L'expression anglaise « ass to mouth » (aussi écrite « ass-to-mouth » ou abrégée par les sigles[1] A2M[2],[3] ou ATM[4]), parfois traduite en français par « (du) cul à la bouche »[5],[6], désigne une pratique sexuelle dominatrice constituée d'une pénétration anale directement suivie d'une pénétration buccale.
Cette pratique, qui reste minoritaire, a été popularisée dans les années 2000 par l'industrie pornographique.
Sommaire
Description
Le « ass to mouth » consiste à enchaîner une pénétration anale directement suivie d'une pénétration buccale avec le même organe ou objet, sans que cet organe ou objet ait été nettoyé ou modifié entre-temps[2]. Lorsque c'est le pénis qui est utilisé, il s'agit donc d'une sodomie suivie d'une fellation. Le transfert peut se faire de l'anus d'une personne à la bouche de la même personne ou à celle d'un autre individu[4],[3],[7]. Avec utilisation d'un jouet sexuel, cet acte peut aussi se retrouver dans des rapports lesbiens[8].
Un lavement préalable du ou de la partenaire (nettoyage du rectum) est généralement pratiqué[9], de sorte que cette pratique ne soit pas a priori scatophile. Cela ne garantit toutefois pas l'absence de conséquences sur l'hygiène et la santé.

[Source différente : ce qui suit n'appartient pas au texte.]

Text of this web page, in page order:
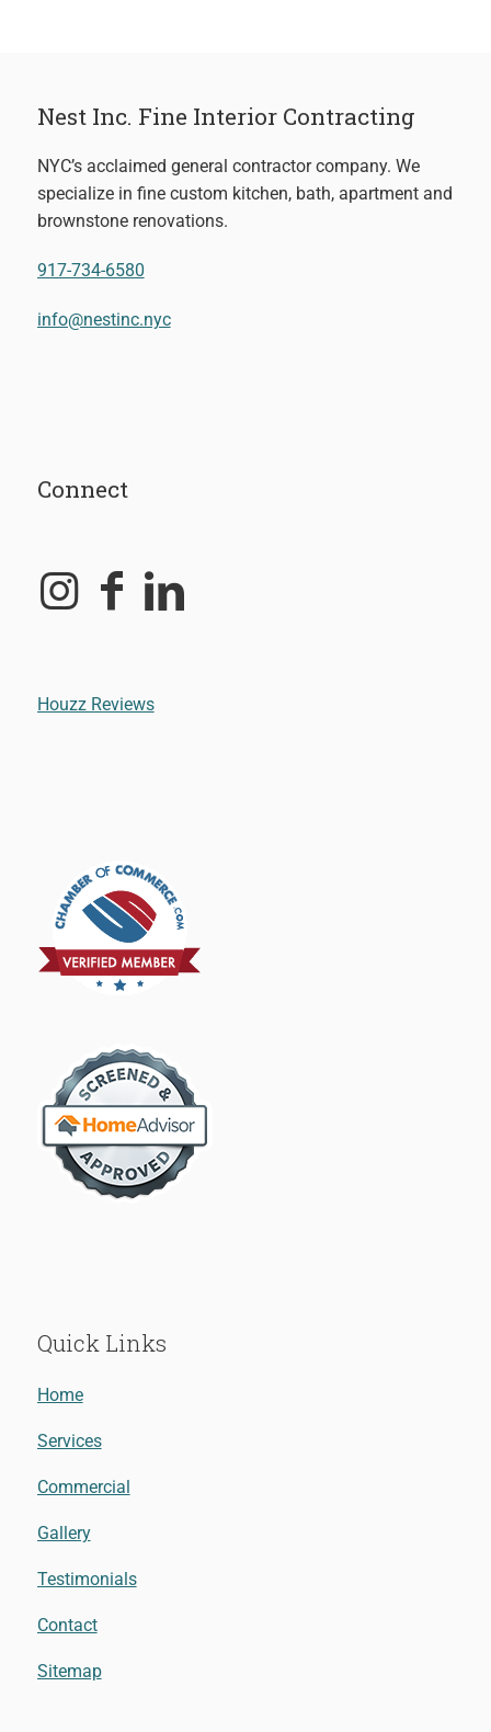
Nest Inc. Fine Interior Contracting
NYC’s acclaimed general contractor company. We
specialize in fine custom kitchen, bath, apartment and
brownstone renovations.
917-734-6580
info@nestinc.nyc
Connect
Houzz Reviews
Quick Links
Home
Services
Commercial
Gallery
Testimonials
Contact
Sitemap

Une pratique proche est appelée « ass to pussy » (abrégée en ATP[10] ou A2P[11] ; littéralement « du cul à la chatte »), qui consiste en l'insertion du pénis directement dans le vagin après une sodomie[12]. Cette pratique présente un risque important de contamination de la flore vaginale par la flore intestinale, malgré un lavement préalable.
Historique et évolution dans l'industrie pornographique
Le « ass to mouth » est devenu une pratique courante dans la pornographie[5]. Il a été popularisé dans les années 2000 par les films pornographiques américains.
On trouve toutefois trace de telles pratiques dans les milieux queer des années 1960 dans le cadre de performances d'avant-garde de type happenings[14].
L'expression anglaise « ass to mouth » est attestée au moins depuis 1997 dans une interview du réalisateur de films pornographiques Jim Holliday (en), et le sigle A2M au moins en 2005 dans The AVN Guide to the 500 Greatest Adult Films of All Time édité par Adult Video News[2].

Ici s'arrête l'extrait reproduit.